Il mercato è valutato a 313.44 miliardi di dollari nel 2026 e si prevede che raggiungerà i 455.39 miliardi di dollari entro il 2031, con un tasso di crescita annuo composto (CAGR) del 7.75%.

Quale regione detiene la quota maggiore?

L'Europa è in testa con il 34.52% del fatturato globale nel 2025, supportata da severe normative sulla plastica monouso.

Quale formato di negozio si sta espandendo più rapidamente?

Le piattaforme online rappresentano il formato in più rapida crescita, con un CAGR dell'11.32% entro il 2031.

Quale categoria di prodotti sta registrando la crescita più elevata?

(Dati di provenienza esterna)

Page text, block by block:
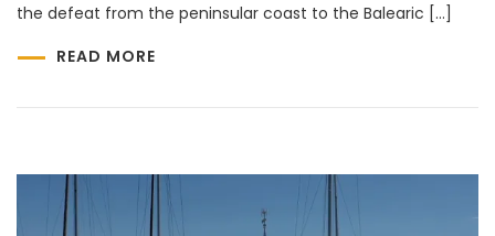
the defeat from the peninsular coast to the Balearic […]
READ MORE
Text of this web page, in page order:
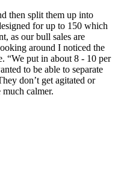
then split them up into
for up to 150 which
as our bull sales are
around I noticed the
“We put in about 8 - 10 per
to be able to separate
don’t get agitated or
calmer.
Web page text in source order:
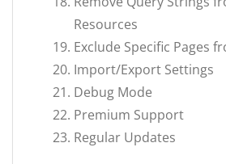
Resources
Exclude Specific Pages
Import/Export Settings
Debug Mode
Premium Support
Regular Updates
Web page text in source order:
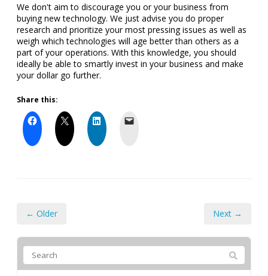
We don't aim to discourage you or your business from
buying new technology. We just advise you do proper
research and prioritize your most pressing issues as well as
weigh which technologies will age better than others as a
part of your operations. With this knowledge, you should
ideally be able to smartly invest in your business and make
your dollar go further.
Share this:
← Older Next →
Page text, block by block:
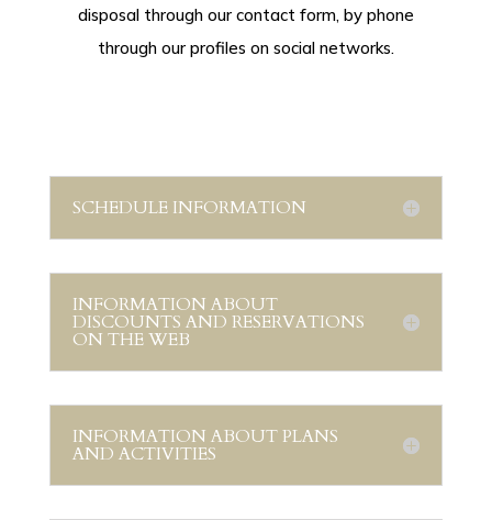
disposal through our contact form, by phone
through our profiles on social networks.
SCHEDULE INFORMATION
INFORMATION ABOUT
DISCOUNTS AND RESERVATIONS
ON THE WEB
INFORMATION ABOUT PLANS
AND ACTIVITIES
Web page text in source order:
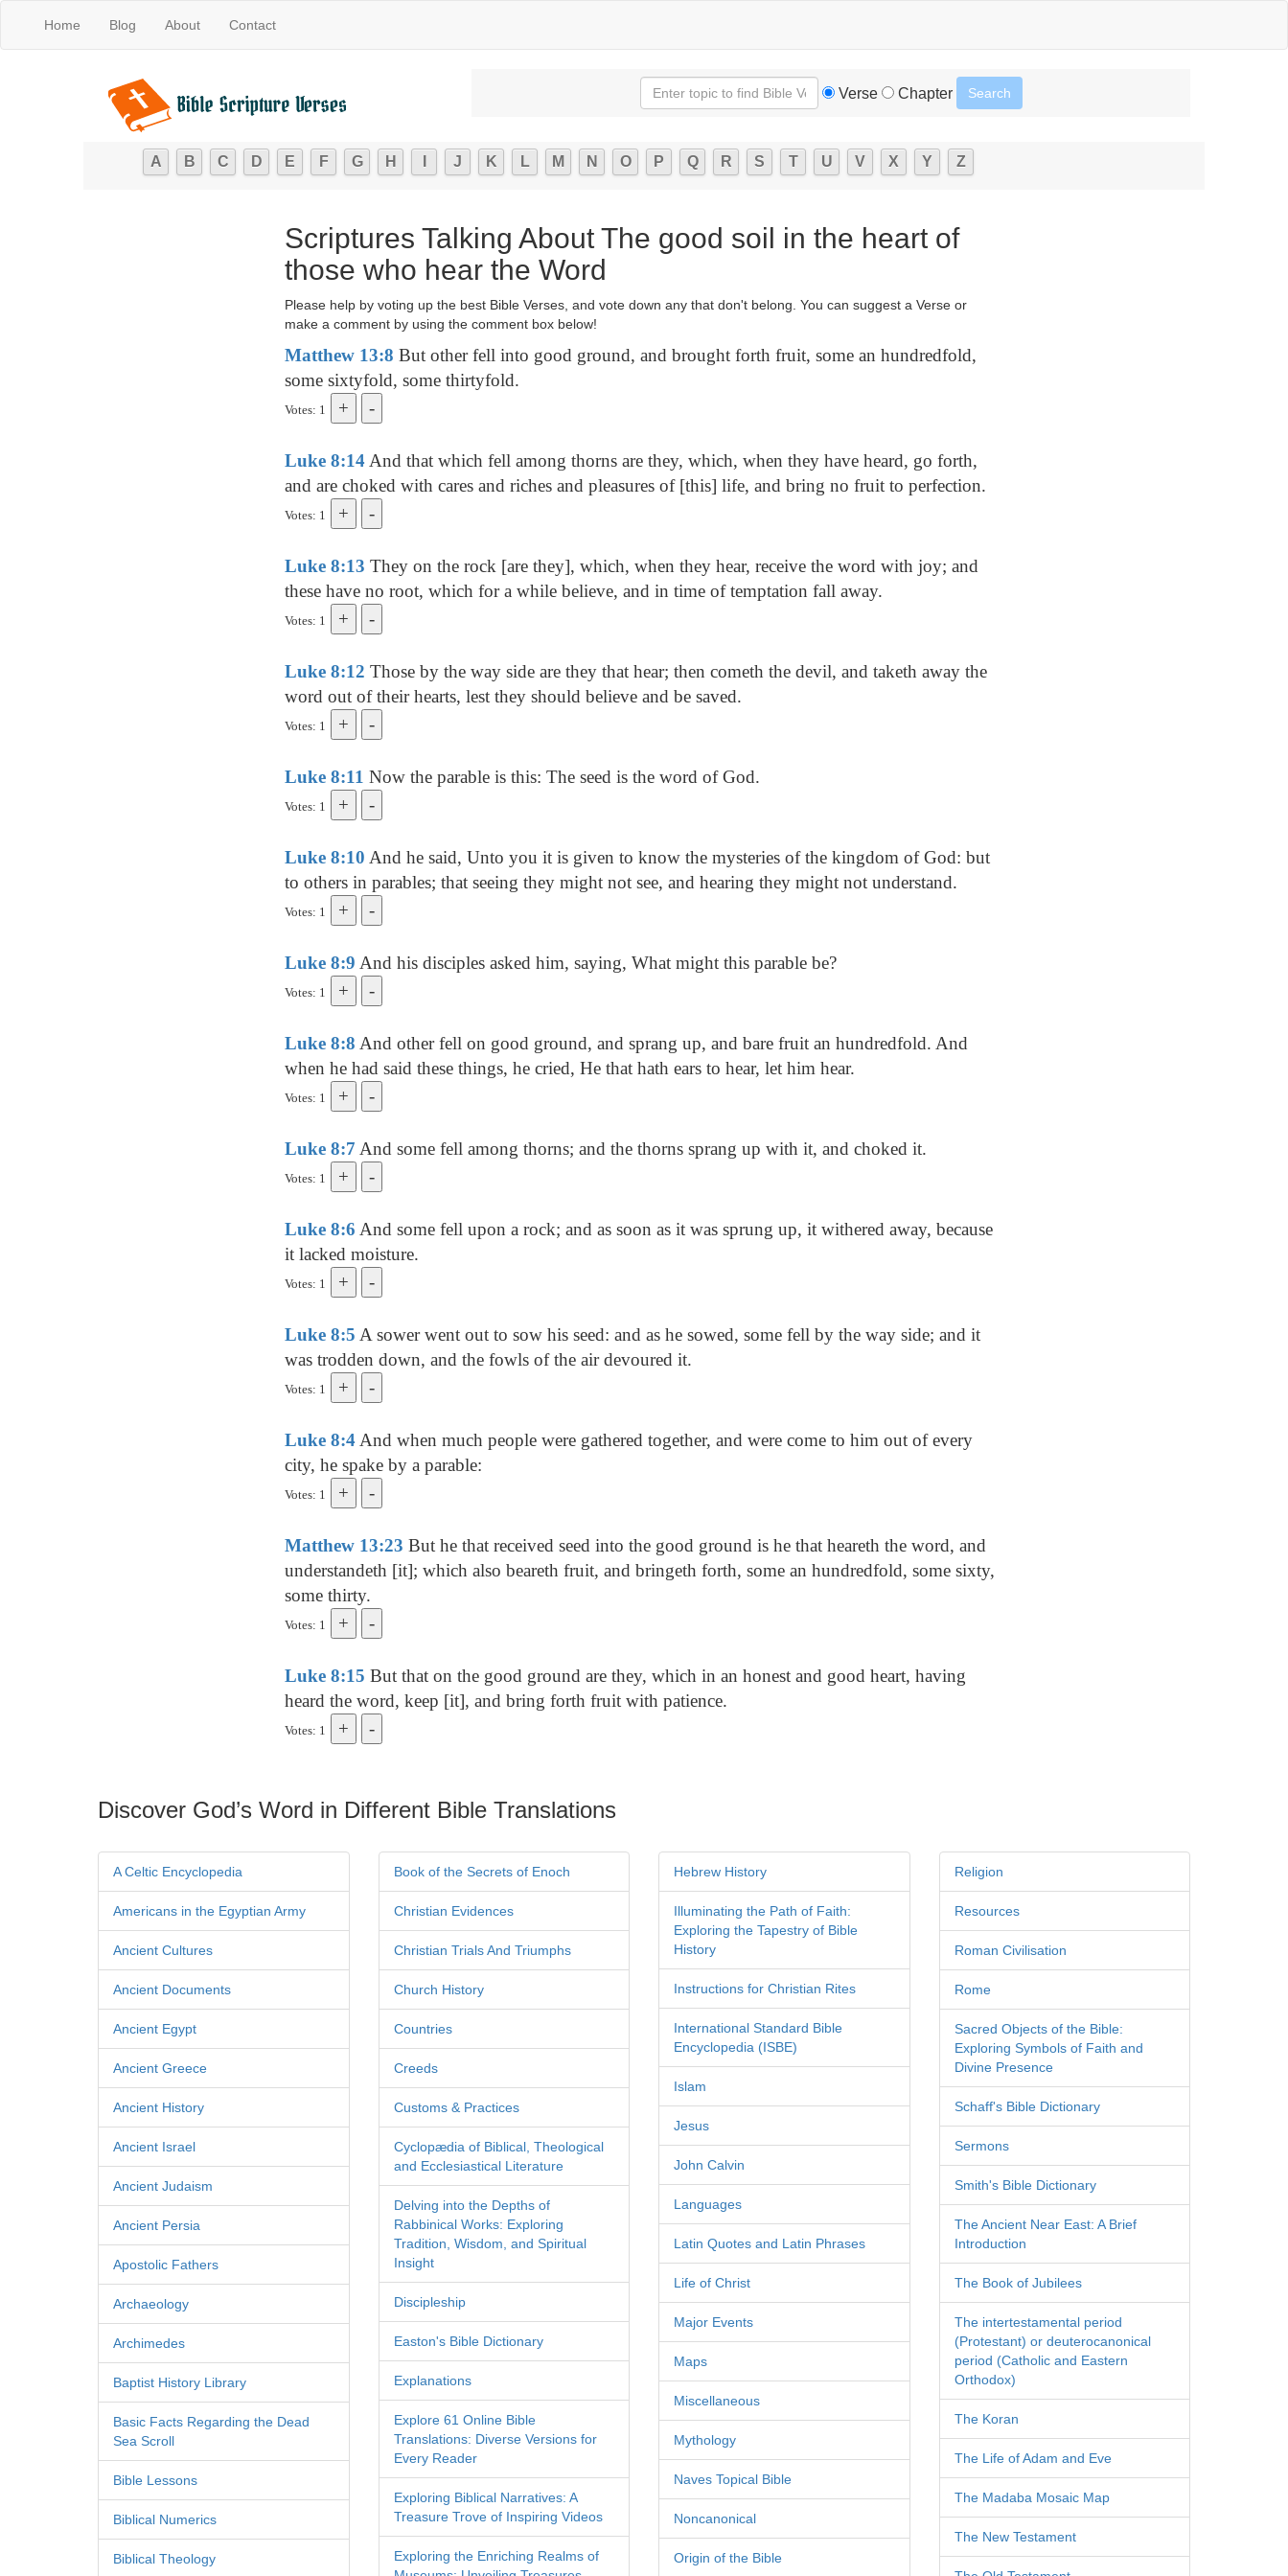
Home Blog About Contact
Verse Chapter
A B C D E F G H J K L M N O P Q R S T U V X Y Z
Scriptures Talking About The good soil in the heart of
those who hear the Word
Please help by voting up the best Bible Verses, and vote down any that don't belong. You can suggest a Verse or
make a comment by using the comment box below!
Matthew 13:8 But other fell into good ground, and brought forth fruit, some an hundredfold,
some sixtyfold, some thirtyfold.
Votes: 1
Luke 8:14And that which fell among thorns are they, which, when they have heard, go forth,
and are choked with cares and riches and pleasures of [this] life, and bring no fruit to perfection.
Votes: 1
Luke 8:13 They on the rock [are they], which, when they hear, receive the word with joy; and
these have no root, which for a while believe, and in time of temptation fall away.
Votes: 1
Luke 8:12 Those by the way side are they that hear; then cometh the devil, and taketh away the
word out of their hearts, lest they should believe and be saved.
Votes: 1
Luke 8:11 Now the parable is this: The seed is the word of God.
Votes: 1
Luke 8:10 And he said, Unto you it is given to know the mysteries of the kingdom of God: but
to others in parables; that seeing they might not see, and hearing they might not understand.
Votes: 1
Luke 8:9 And his disciples asked him, saying, What might this parable be?
Votes: 1
Luke 8:8 And other fell on good ground, and sprang up, and bare fruit an hundredfold. And
when he had said these things, he cried, He that hath ears to hear, let him hear.
Votes: 1
Luke 8:7 And some fell among thorns; and the thorns sprang up with it, and choked it.
Votes: 1
Luke 8:6 And some fell upon a rock; and as soon as it was sprung up, it withered away, because
it lacked moisture.
Votes: 1
Luke 8:5 A sower went out to sow his seed: and as he sowed, some fell by the way side; and it
was trodden down, and the fowls of the air devoured it.
Votes: 1
Luke 8:4And when much people were gathered together, and were come to him out of every
city, he spake by a parable:
Votes: 1
Matthew 13:23 But he that received seed into the good ground is he that heareth the word, and
understandeth [it]; which also beareth fruit, and bringeth forth, some an hundredfold, some sixty,
some thirty.
Votes: 1
Luke 8:15 But that on the good ground are they, which in an honest and good heart, having
heard the word, keep [it], and bring forth fruit with patience.
Votes: 1
Discover God’s Word in Different Bible Translations
A Celtic Encyclopedia
Americans in the Egyptian Army
Ancient Cultures
Ancient Documents
Ancient Egypt
Ancient Greece
Ancient History
Ancient Israel
Ancient Judaism
Ancient Persia
Apostolic Fathers
Archaeology
Archimedes
Baptist History Library
Basic Facts Regarding the Dead
Sea Scroll
Bible Lessons
Biblical Numerics
Biblical Theology
Book of the Secrets of Enoch
Christian Evidences
Christian Trials And Triumphs
Church History
Countries
Creeds
Customs & Practices
Cyclopædia of Biblical, Theological
and Ecclesiastical Literature
Delving into the Depths of
Rabbinical Works: Exploring
Tradition, Wisdom, and Spiritual
Insight
Discipleship
Easton's Bible Dictionary
Explanations
Explore 61 Online Bible
Translations: Diverse Versions for
Every Reader
Exploring Biblical Narratives: A
Treasure Trove of Inspiring Videos
Exploring the Enriching Realms of
Hebrew History
Illuminating the Path of Faith:
Exploring the Tapestry of Bible
History
Instructions for Christian Rites
International Standard Bible
Encyclopedia (ISBE)
Islam
Jesus
John Calvin
Languages
Latin Quotes and Latin Phrases
Life of Christ
Major Events
Maps
Miscellaneous
Mythology
Naves Topical Bible
Noncanonical
Origin of the Bible
Religion
Resources
Roman Civilisation
Rome
Sacred Objects of the Bible:
Exploring Symbols of Faith and
Divine Presence
Schaff's Bible Dictionary
Sermons
Smith's Bible Dictionary
The Ancient Near East: A Brief
Introduction
The Book of Jubilees
The intertestamental period
(Protestant) or deuterocanonical
period (Catholic and Eastern
Orthodox)
The Koran
The Life of Adam and Eve
The Madaba Mosaic Map
The New Testament
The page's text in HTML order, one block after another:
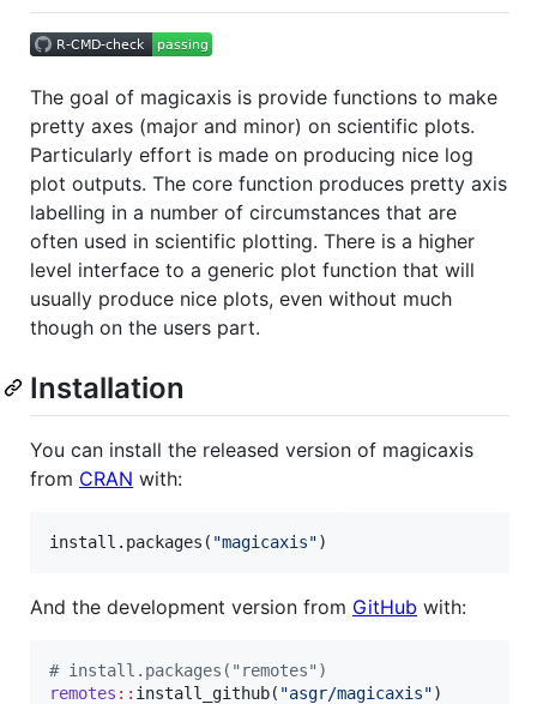
The goal of magicaxis is provide functions to make
pretty axes (major and minor) on scientific plots.
Particularly effort is made on producing nice log
plot outputs. The core function produces pretty axis
labelling in a number of circumstances that are
often used in scientific plotting. There is a higher
level interface to a generic plot function that will
usually produce nice plots, even without much
though on the users part.
Installation
You can install the released version of magicaxis
from CRAN with:
install.packages( "magicaxis")
And the development version from GitHub with:
# install.packages("remotes")
remotes :: install_github( "asgr/magicaxis")
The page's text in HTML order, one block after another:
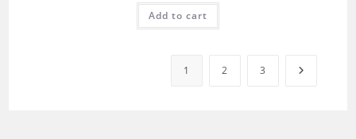
Add to cart
1 2 3
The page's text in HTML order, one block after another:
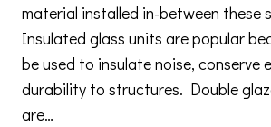
material installed in-between these
Insulated glass units are popular
be used to insulate noise, conserve
durability to structures. Double
are…
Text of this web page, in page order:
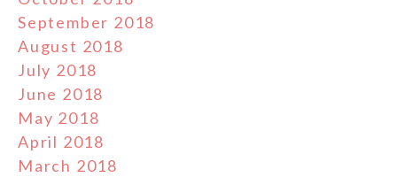
September 2018
August 2018
July 2018
June 2018
May 2018
April 2018
March 2018
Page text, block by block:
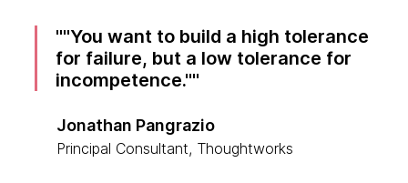
"You want to build a high tolerance
for failure, but a low tolerance for
incompetence."
Jonathan Pangrazio
Principal Consultant, Thoughtworks
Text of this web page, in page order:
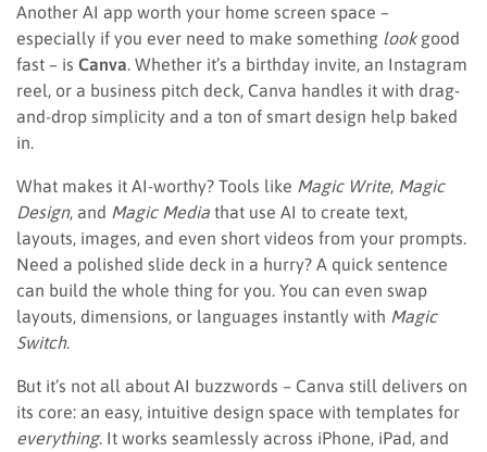
Another AI app worth your home screen space –
especially if you ever need to make something lookgood
fast – is Canva . Whether it’s a birthday invite, an Instagram
reel, or a business pitch deck, Canva handles it with drag-
and-drop simplicity and a ton of smart design help baked
in.
What makes it AI-worthy? Tools like Magic Write, Magic
Design, and Magic Media that use AI to create text,
layouts, images, and even short videos from your prompts.
Need a polished slide deck in a hurry? A quick sentence
can build the whole thing for you. You can even swap
layouts, dimensions, or languages instantly with Magic
Switch.
But it’s not all about AI buzzwords – Canva still delivers on
its core: an easy, intuitive design space with templates for
everything. It works seamlessly across iPhone, iPad, and
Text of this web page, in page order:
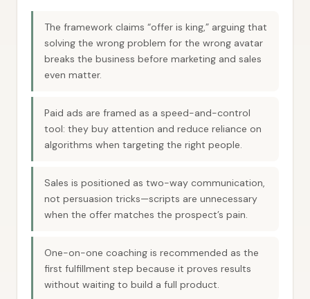
The framework claims “offer is king,” arguing that
solving the wrong problem for the wrong avatar
breaks the business before marketing and sales
even matter.
Paid ads are framed as a speed-and-control
tool: they buy attention and reduce reliance on
algorithms when targeting the right people.
Sales is positioned as two-way communication,
not persuasion tricks—scripts are unnecessary
when the offer matches the prospect’s pain.
One-on-one coaching is recommended as the
first fulfillment step because it proves results
without waiting to build a full product.

Si prevede che i prodotti per la pulizia della casa cresceranno a un CAGR del 9.78%, superando i prodotti alimentari di base e i prodotti freschi.

In che modo le politiche governative influenzano la crescita del mercato?

I divieti sulla plastica monouso e i sistemi di deposito-restituzione in oltre 112 paesi stanno accelerando l'adozione di sistemi di contenitori ricaricabili e riutilizzabili, aggiungendo circa 1.8 punti percentuali al CAGR previsto.

Cosa limita la rapida adozione di modelli di spesa a zero sprechi?

Gli elevati investimenti in hardware per la distribuzione, la rigorosa conformità alle norme di sicurezza alimentare e le lacune in termini di praticità per il consumatore restano i principali limiti, che nel complesso riducono di circa 3.5 punti percentuali la crescita potenziale.